A few homework problems.

1) The temp of a monotomic ideal gas remains constant (isothermic) during a process in which 4250 J of heat flows out of gas. How much work is done? Pos/

delta T = 0 and delta U = 0 by inference
Q = 4250
U = 3/2 nRT

Thanks for help/hints

Delta U = Qin - Wout = 0

Since Qin is negative, so is Wout.

What is happening is this:

Gas with a piston on top is being compressed slowly while heat is allowed to flow out. Work is done ON (not by) the gas to maintain the constant temperature.

It is an isothermal compression. The entropy decreases.
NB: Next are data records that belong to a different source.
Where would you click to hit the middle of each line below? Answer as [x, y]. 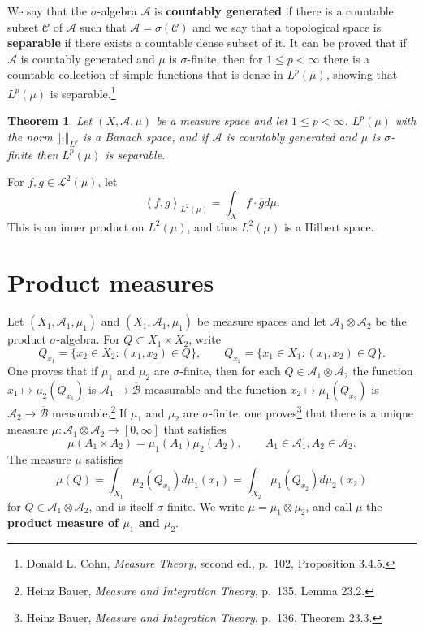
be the [391, 321]
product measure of [63, 523]
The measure [39, 458]
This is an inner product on [76, 226]
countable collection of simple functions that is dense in [145, 74]
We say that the [47, 11]
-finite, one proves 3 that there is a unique [311, 411]
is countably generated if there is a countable [274, 11]
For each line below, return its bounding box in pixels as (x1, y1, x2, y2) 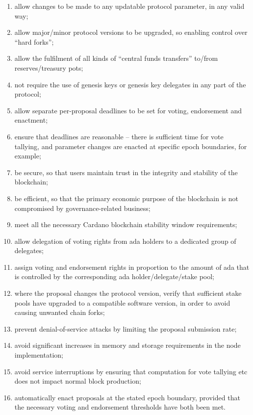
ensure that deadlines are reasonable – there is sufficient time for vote (14, 131, 224, 141)
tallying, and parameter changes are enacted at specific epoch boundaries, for (14, 141, 247, 151)
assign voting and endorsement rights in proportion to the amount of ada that (14, 261, 250, 272)
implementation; (14, 350, 63, 360)
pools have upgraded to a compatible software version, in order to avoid (14, 297, 230, 308)
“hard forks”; (14, 36, 54, 47)
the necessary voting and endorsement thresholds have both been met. (14, 402, 226, 412)
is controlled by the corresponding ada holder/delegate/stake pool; (14, 271, 214, 282)
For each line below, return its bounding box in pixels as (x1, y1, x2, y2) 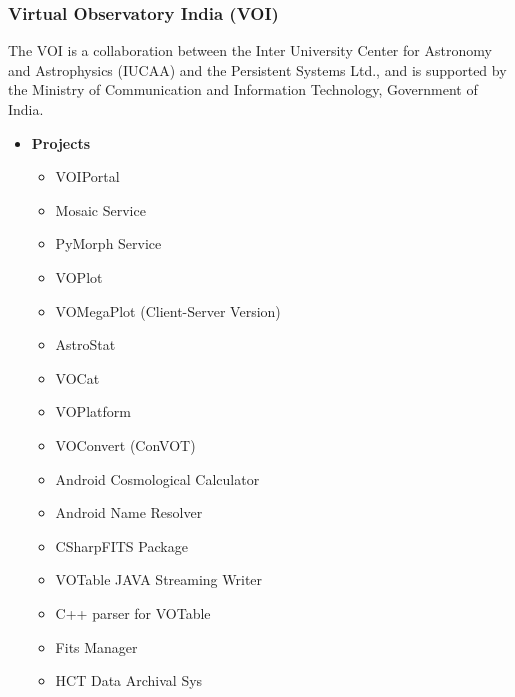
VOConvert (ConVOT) (55, 434, 196, 455)
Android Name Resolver (55, 502, 203, 523)
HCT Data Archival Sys (55, 670, 203, 691)
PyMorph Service (55, 233, 162, 254)
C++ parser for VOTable (55, 602, 211, 623)
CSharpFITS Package (55, 535, 188, 556)
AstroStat (55, 334, 116, 355)
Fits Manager (55, 636, 138, 657)
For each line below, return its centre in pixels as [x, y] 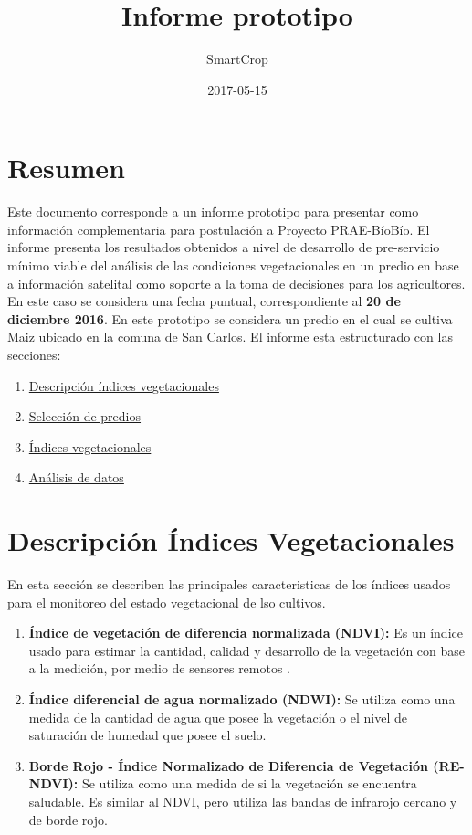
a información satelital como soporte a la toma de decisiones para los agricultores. [236, 283]
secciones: [34, 354]
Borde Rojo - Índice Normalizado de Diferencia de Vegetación [228, 765]
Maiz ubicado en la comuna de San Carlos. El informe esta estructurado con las [230, 337]
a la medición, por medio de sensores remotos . [160, 668]
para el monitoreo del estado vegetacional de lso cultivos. [167, 602]
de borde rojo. [68, 819]
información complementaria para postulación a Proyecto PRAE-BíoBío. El [219, 229]
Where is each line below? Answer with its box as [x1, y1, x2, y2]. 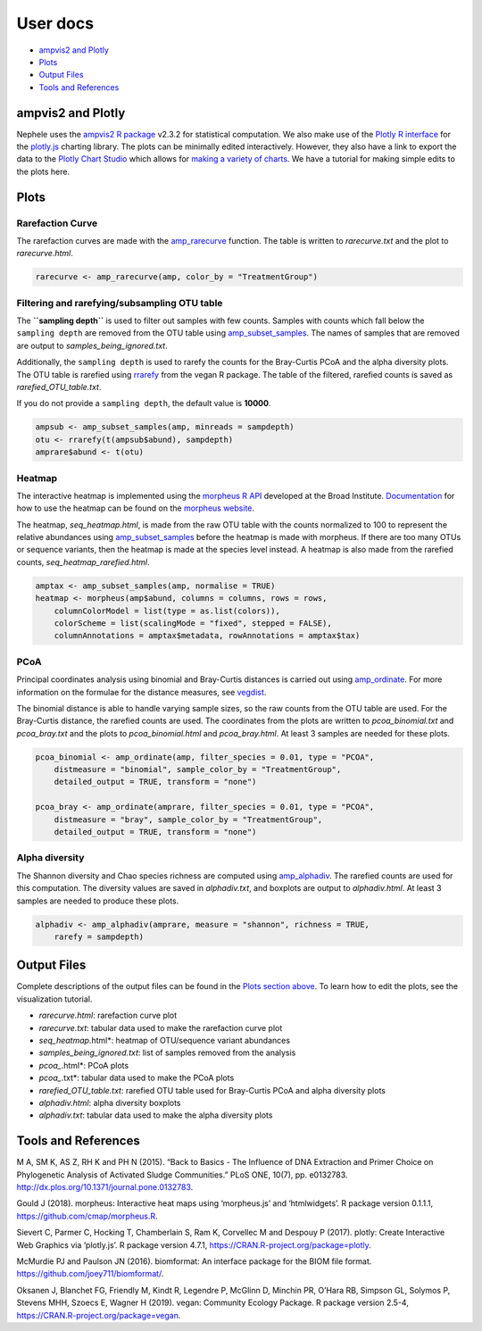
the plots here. [16, 166, 71, 177]
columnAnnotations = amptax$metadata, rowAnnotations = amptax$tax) [54, 630, 361, 641]
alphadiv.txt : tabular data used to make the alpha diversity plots [38, 1110, 273, 1120]
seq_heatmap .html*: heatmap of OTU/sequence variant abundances [38, 1035, 290, 1045]
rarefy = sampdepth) [54, 931, 145, 942]
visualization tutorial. [16, 994, 93, 1004]
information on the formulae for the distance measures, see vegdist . [16, 686, 267, 697]
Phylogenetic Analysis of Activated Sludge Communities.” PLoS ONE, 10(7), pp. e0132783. [16, 1169, 348, 1180]
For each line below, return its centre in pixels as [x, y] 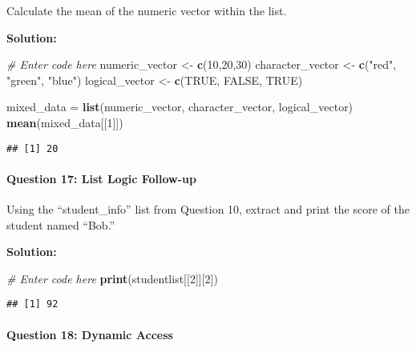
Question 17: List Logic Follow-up [101, 178]
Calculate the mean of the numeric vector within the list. [147, 10]
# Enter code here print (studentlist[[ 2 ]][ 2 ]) [112, 278]
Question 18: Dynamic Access [90, 334]
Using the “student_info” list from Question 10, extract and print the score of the [208, 209]
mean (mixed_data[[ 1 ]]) [65, 122]
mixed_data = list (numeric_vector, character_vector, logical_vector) [180, 107]
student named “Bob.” [61, 224]
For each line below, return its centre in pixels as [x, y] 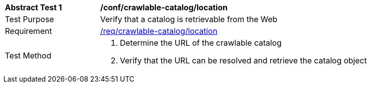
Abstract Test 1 [33, 7]
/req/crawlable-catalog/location [159, 31]
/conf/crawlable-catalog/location [164, 7]
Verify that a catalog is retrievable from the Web [189, 19]
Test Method [28, 56]
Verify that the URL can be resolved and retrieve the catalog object [243, 60]
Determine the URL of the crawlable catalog [201, 43]
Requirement [29, 31]
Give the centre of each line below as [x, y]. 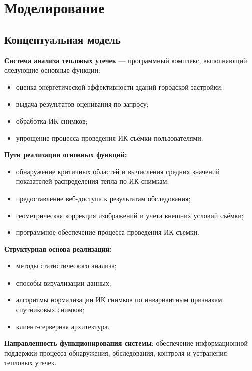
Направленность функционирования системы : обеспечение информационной [126, 343]
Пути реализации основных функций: [66, 155]
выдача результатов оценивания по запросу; [82, 104]
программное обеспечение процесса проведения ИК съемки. [108, 232]
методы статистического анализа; [66, 266]
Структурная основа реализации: [58, 249]
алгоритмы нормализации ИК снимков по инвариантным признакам [119, 299]
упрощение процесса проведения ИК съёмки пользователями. [109, 137]
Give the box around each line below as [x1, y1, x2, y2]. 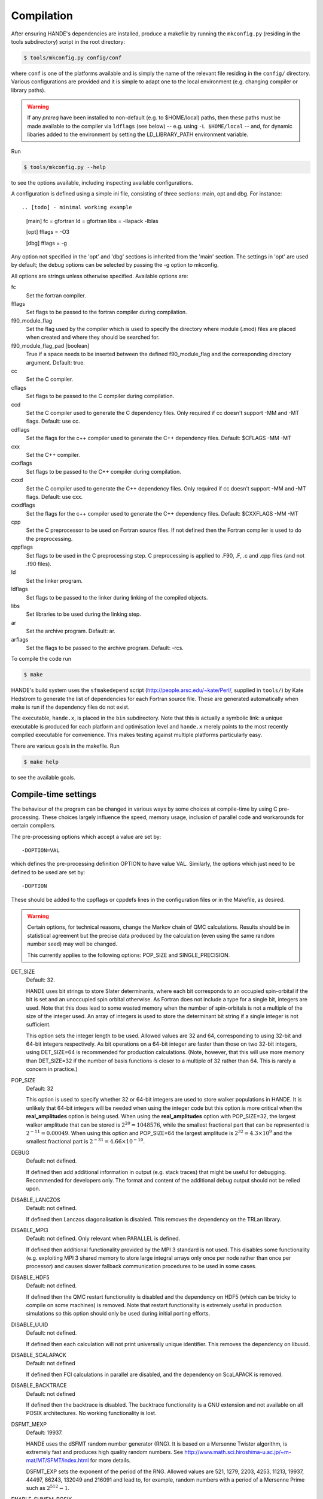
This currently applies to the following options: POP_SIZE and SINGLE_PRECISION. [27, 951, 230, 959]
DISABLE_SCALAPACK [11, 1351, 67, 1358]
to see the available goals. [11, 773, 76, 781]
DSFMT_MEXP [11, 1420, 47, 1428]
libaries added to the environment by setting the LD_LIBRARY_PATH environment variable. [27, 131, 248, 138]
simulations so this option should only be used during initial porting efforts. [26, 1310, 211, 1317]
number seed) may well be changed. [27, 940, 118, 947]
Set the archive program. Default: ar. [26, 627, 116, 635]
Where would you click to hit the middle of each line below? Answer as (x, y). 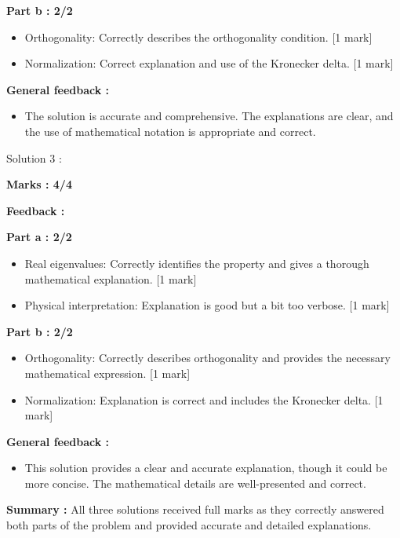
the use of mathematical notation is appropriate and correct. (170, 131)
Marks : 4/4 (39, 184)
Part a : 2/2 (39, 237)
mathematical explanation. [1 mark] (111, 278)
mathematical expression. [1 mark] (107, 373)
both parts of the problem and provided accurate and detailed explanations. (189, 525)
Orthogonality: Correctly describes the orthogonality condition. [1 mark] (198, 37)
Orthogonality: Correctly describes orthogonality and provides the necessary (207, 358)
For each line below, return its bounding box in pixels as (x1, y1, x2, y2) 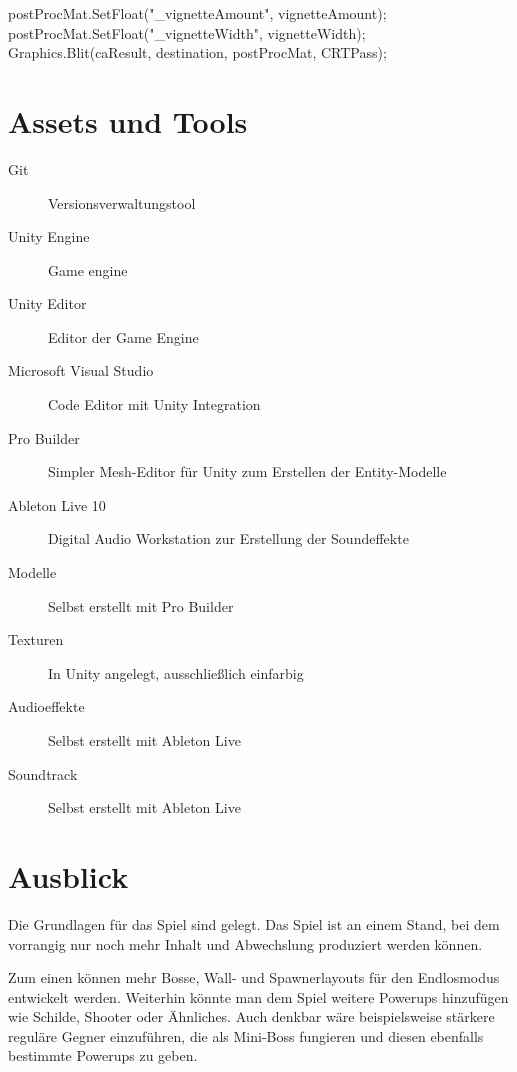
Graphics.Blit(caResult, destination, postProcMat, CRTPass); (8, 42, 387, 63)
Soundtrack (8, 763, 78, 784)
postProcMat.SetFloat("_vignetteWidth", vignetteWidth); (8, 22, 366, 43)
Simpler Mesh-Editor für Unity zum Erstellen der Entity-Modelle (48, 461, 447, 482)
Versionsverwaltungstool (48, 192, 196, 213)
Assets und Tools (8, 100, 248, 141)
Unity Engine (8, 226, 90, 247)
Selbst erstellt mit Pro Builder (48, 595, 234, 616)
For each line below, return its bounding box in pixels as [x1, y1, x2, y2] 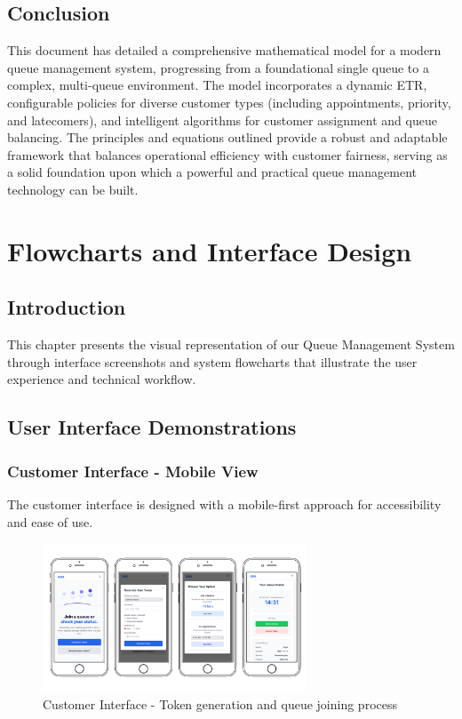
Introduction [7, 293, 126, 321]
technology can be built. [7, 180, 139, 198]
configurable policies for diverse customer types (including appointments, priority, [7, 92, 451, 111]
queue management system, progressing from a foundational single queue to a [7, 58, 429, 76]
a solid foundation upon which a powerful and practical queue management [7, 163, 418, 181]
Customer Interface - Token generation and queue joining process [43, 694, 397, 713]
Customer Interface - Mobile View [7, 459, 259, 482]
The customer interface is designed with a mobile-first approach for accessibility [7, 494, 442, 513]
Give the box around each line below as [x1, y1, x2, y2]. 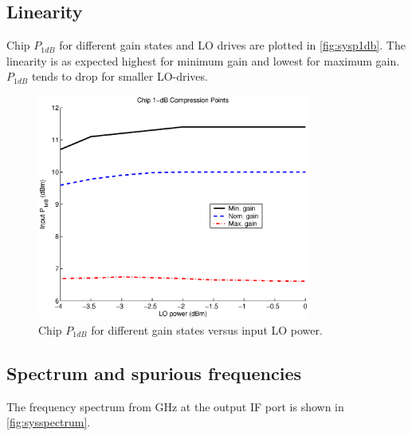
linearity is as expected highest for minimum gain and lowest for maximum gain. [6, 52, 400, 69]
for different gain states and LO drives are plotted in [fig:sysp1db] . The [59, 37, 406, 54]
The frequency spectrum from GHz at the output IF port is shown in [6, 398, 344, 414]
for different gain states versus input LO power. [91, 321, 323, 338]
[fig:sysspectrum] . [6, 414, 91, 430]
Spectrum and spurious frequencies [6, 360, 302, 385]
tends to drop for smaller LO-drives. [31, 68, 208, 85]

It makes no difference that the gas is monatomic

Thank you drwls! Explaining what the question was asking for helped me realize the problem was actually much simpler than what I was trying to do.

W = -4250

To determine the amount of work done by the gas, we can use the first law of thermodynamics, which states that the change in internal energy (ΔU) of a system is equal to the heat added or removed (Q) minus the work done by the system (W).

ΔU = Q - W

Since the temperature remains constant, ΔU is equal to zero (ΔU = 0). Therefore, we can rearrange the equation as follows:

W = Q

Given that Q is -4250 J (since heat is flowing out of the gas), the work done by the gas is also -4250 J.

So, the work done by the gas is -4250 J (negative because work is done on the gas).